Introduction of MALDI-TOF mass spectrometry into the clinical microbiology laboratory allows bacterial and fungal colonies to be accurately, rapidly, and inexpensively identified, without a priori knowledge of organism type.

Bob Barrett:
Well that’s the positive side but are there limitations to this technology?

Robin Patel:
Yes, one limitation of this technology is that it does not provide antimicrobial susceptibility result. Strategies are in development, but struggle with the lack of comprehensive susceptibility results and require different testing and analysis methods than those used for bacterial identification.
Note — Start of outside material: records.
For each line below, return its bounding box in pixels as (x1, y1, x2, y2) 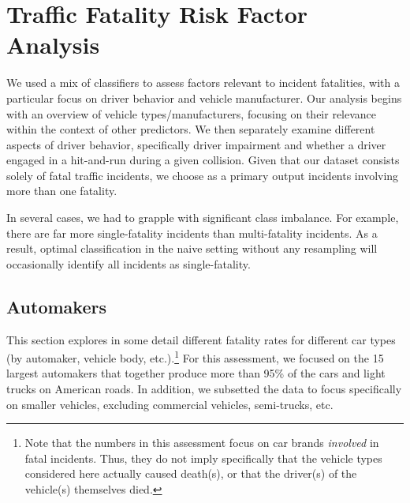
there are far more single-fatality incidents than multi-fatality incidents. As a (6, 224, 378, 241)
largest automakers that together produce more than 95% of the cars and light (6, 365, 386, 381)
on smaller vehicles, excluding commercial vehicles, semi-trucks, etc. (6, 396, 334, 412)
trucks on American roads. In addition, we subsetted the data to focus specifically (6, 381, 402, 397)
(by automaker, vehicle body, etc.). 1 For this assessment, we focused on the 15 (6, 347, 384, 366)
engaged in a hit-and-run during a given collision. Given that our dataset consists (6, 152, 400, 168)
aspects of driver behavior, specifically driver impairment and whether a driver (6, 136, 386, 152)
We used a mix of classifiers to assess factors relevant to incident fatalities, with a (6, 74, 400, 91)
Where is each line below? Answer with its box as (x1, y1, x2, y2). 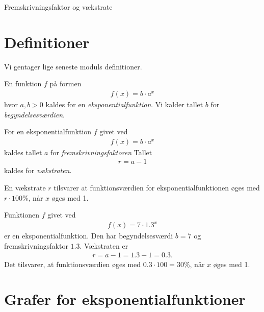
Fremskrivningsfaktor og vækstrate (4, 2, 113, 12)
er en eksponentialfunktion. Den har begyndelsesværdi (4, 230, 173, 241)
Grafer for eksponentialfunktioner (4, 289, 246, 309)
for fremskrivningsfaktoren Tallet (50, 147, 152, 157)
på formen (49, 78, 82, 89)
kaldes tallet (4, 147, 42, 157)
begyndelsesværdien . (4, 109, 65, 119)
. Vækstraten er (80, 240, 128, 251)
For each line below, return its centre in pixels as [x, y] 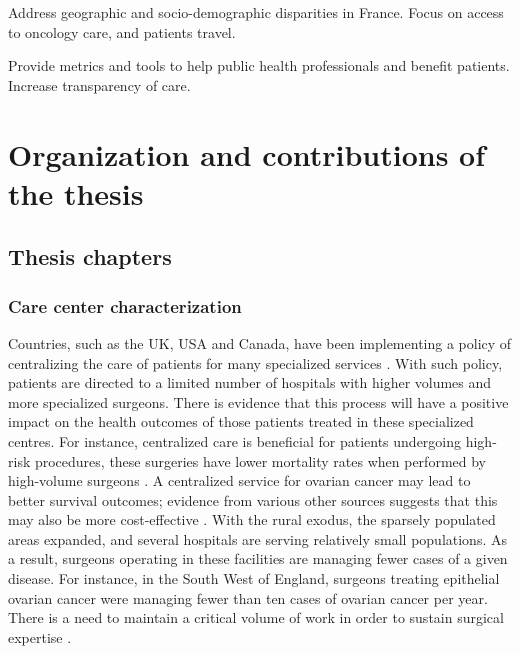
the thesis [76, 192]
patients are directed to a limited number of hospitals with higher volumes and [250, 382]
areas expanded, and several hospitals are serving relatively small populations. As [257, 538]
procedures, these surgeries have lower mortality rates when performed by [260, 460]
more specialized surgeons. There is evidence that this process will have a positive [258, 401]
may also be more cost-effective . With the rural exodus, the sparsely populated [252, 519]
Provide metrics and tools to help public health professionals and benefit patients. [259, 65]
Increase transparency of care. [99, 84]
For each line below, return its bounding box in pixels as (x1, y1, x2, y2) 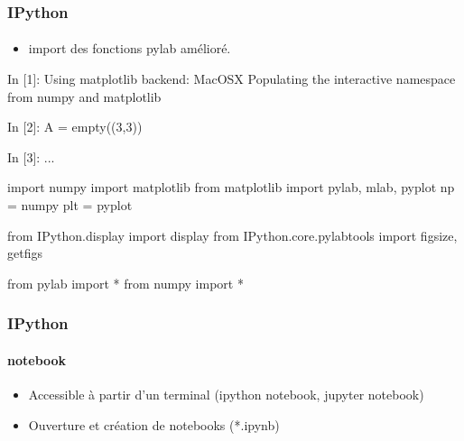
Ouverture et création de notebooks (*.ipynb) (28, 415, 280, 434)
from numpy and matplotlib (7, 87, 162, 106)
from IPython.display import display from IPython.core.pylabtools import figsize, (7, 225, 458, 244)
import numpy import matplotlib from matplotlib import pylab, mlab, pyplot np (7, 178, 455, 197)
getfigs (7, 243, 42, 262)
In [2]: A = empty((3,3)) (7, 117, 143, 136)
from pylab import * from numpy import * (7, 273, 244, 292)
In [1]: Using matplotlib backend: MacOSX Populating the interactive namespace (7, 69, 456, 88)
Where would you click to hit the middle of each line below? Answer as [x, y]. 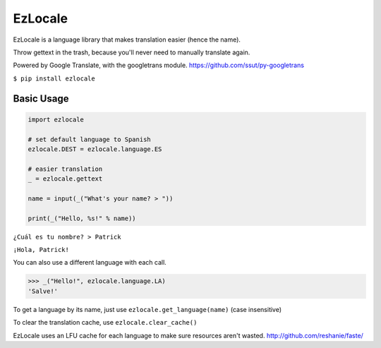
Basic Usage [41, 98]
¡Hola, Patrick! [41, 250]
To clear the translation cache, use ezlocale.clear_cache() [105, 323]
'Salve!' [43, 291]
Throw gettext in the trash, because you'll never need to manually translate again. [132, 52]
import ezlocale [56, 119]
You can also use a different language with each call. [90, 263]
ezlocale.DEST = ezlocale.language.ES [95, 149]
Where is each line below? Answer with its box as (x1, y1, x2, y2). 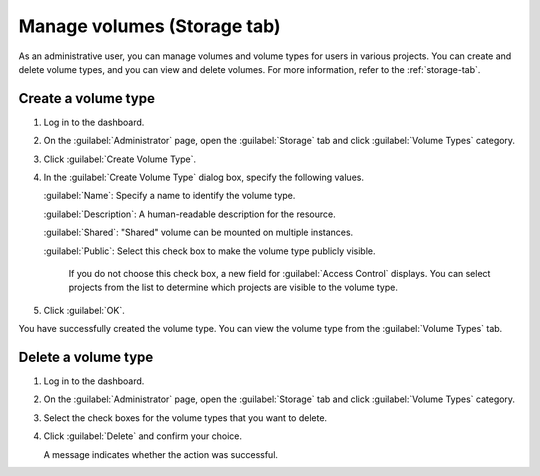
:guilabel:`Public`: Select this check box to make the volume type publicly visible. (43, 245, 376, 257)
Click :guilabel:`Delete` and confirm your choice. (43, 430, 243, 442)
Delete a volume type (18, 348, 154, 365)
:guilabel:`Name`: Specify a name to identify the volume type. (43, 190, 296, 202)
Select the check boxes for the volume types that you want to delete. (43, 411, 328, 424)
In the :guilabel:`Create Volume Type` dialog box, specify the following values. (43, 171, 365, 184)
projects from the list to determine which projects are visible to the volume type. (68, 281, 399, 294)
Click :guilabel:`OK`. (43, 304, 125, 316)
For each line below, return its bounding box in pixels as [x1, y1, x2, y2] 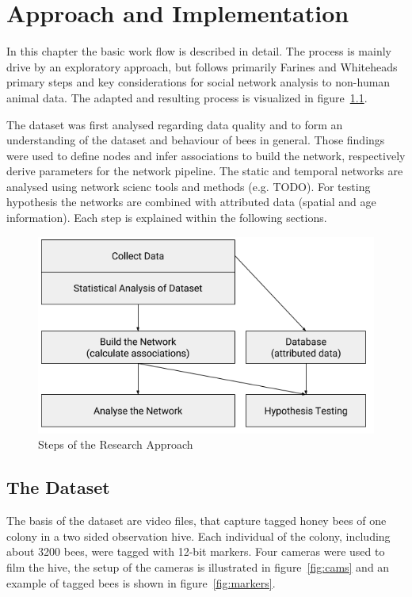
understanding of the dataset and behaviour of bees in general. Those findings [6, 132, 385, 148]
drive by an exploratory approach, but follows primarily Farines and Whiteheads [6, 58, 398, 75]
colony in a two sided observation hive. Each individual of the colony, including [6, 527, 391, 544]
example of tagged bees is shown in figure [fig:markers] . [6, 574, 276, 591]
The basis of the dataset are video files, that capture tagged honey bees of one [6, 512, 387, 529]
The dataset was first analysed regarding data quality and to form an [6, 116, 343, 132]
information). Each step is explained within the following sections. [6, 209, 327, 226]
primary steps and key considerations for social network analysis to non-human [6, 74, 391, 90]
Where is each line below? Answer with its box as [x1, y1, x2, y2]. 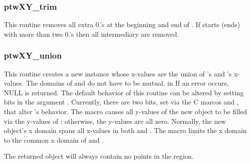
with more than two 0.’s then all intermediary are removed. [4, 29, 179, 39]
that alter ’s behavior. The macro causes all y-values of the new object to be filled [4, 106, 247, 116]
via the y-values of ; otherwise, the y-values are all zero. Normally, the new [4, 116, 226, 126]
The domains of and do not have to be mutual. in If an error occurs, [26, 78, 229, 88]
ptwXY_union [4, 49, 62, 61]
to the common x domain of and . [4, 134, 104, 145]
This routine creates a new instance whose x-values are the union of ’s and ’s [4, 68, 232, 78]
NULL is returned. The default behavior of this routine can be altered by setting [4, 87, 244, 97]
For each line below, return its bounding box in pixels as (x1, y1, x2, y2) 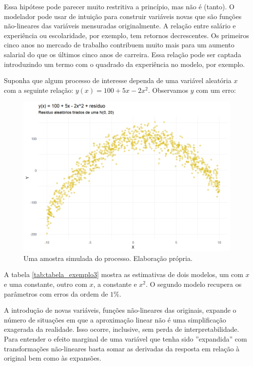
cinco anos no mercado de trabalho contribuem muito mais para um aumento (4, 40, 234, 50)
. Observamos (148, 85, 188, 95)
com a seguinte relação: (4, 85, 74, 95)
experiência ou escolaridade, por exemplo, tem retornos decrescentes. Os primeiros (4, 30, 249, 40)
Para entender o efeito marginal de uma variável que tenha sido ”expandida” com (4, 333, 247, 344)
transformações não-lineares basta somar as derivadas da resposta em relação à (4, 343, 240, 353)
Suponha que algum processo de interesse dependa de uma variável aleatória (4, 75, 232, 86)
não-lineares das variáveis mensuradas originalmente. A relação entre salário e (4, 21, 236, 31)
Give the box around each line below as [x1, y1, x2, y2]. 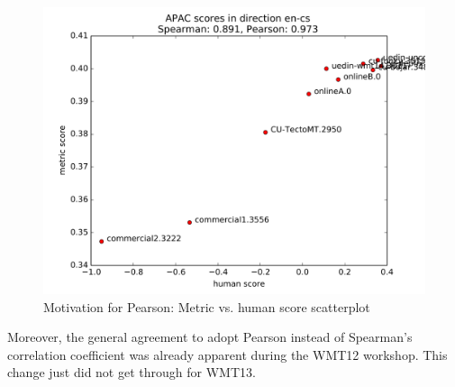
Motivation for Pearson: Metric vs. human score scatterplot [43, 297, 370, 316]
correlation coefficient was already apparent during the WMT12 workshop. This [7, 345, 448, 364]
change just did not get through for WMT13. [7, 363, 256, 382]
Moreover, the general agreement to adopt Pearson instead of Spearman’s [7, 327, 413, 346]
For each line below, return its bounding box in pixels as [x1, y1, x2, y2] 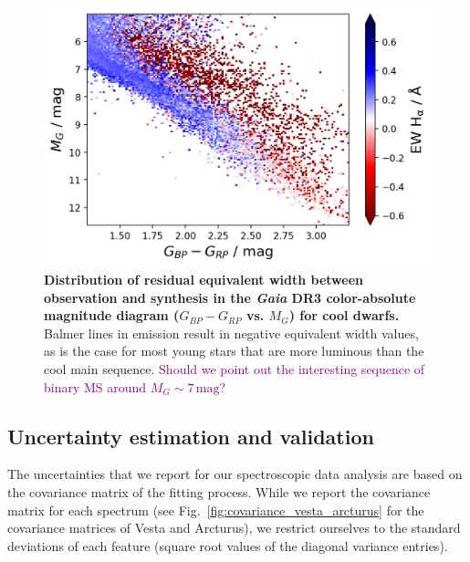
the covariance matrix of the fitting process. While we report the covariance [7, 483, 431, 501]
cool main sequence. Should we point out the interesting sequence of [44, 359, 425, 379]
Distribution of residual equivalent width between [44, 270, 363, 289]
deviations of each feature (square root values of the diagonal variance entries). [7, 536, 448, 555]
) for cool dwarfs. [288, 306, 400, 325]
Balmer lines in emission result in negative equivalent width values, [44, 323, 419, 342]
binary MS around [44, 377, 147, 396]
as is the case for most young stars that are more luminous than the [44, 341, 424, 360]
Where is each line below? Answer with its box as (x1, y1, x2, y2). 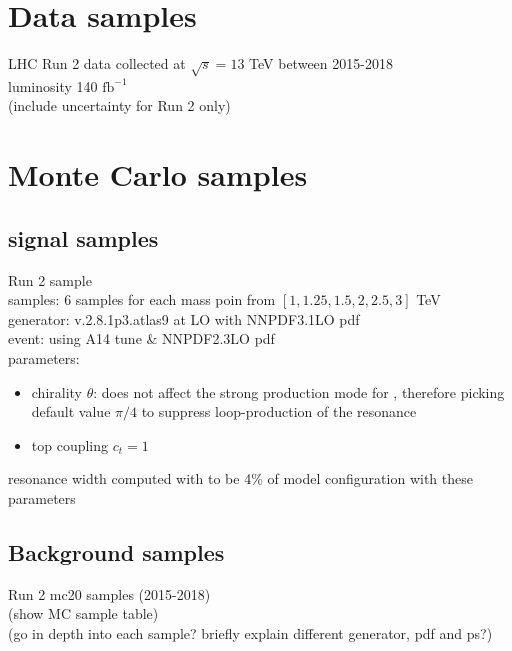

Also the technology does not, with rare exception, apply to direct testing of clinical specimen. Organisms must first be grown in culture.

Bob Barrett:
So what’s the bottom line, Doctor? Is this something that all clinical microbiology laboratories should adopt?

Robin Patel:
In my opinion MALDI-TOF mass spectrometry is a quantum leap forward for identification of cultured bacteria and fungi in the clinical microbiology laboratory. Rapid and accurate identification of bacteria and fungi using MALDI-TOF mass spectrometry is incontrovertibly beneficial to clinical laboratory and lower expenses, approximately 25 cents in supplies and reagents per isolate tested--several folds lower than traditional automated biochemical based identification--are advantageous to the laboratory as well as to patients.

Bob Barrett:
Are there other types of mass spectrometry used in the clinical microbiology laboratory?

Robin Patel:
Yes, one example with which we are actively working is polymerase chain reaction, or PCR, electrospray ionization mass spectrometry, which is used to measure the base composition of DNA amplified using PCR. Because this technology involves upfront PCR testing, it has the sensitivity needed for direct testing of patient specimens. This technology is however completely different than MALDI-TOF mass spectrometry.

Bob Barrett:
Is there anything new you can tell us beyond what you’ve had published?

Robin Patel:
We have a manuscript under review showing that this technology can be used to identify anaerobic bacteria. This is an advance, because in recent years in my laboratory, for example, most anaerobic bacteria have been identified using 16S ribosomal RNA gene sequencing. MALDI-TOF mass spectrometry is faster and cheaper than sequencing.

Bob Barrett:
Well, finally Doctor, let’s look ahead. Where is the field of the clinical microbiology laboratory headed?

Robin Patel:
Clinical microbiology is in the midst of a revolution. Today we have relatively mature molecular diagnostics, many of which are evolving to panel molecular testing. Now we have MALDI-TOF mass spectrometry. In the future I anticipate increased automation as well as increased focus on clinical usefulness and cost-effectiveness of diagnostics.

Bob Barrett:
Dr. Robin Patel is Professor of Medicine and Professor of Microbiology, and Chair of the Division of Clinical Microbiology at the Mayo Clinic in Rochester, Minnesota. She's been our guest in this podcast from Clinical Chemistry. I am Bob Barrett, thanks for listening.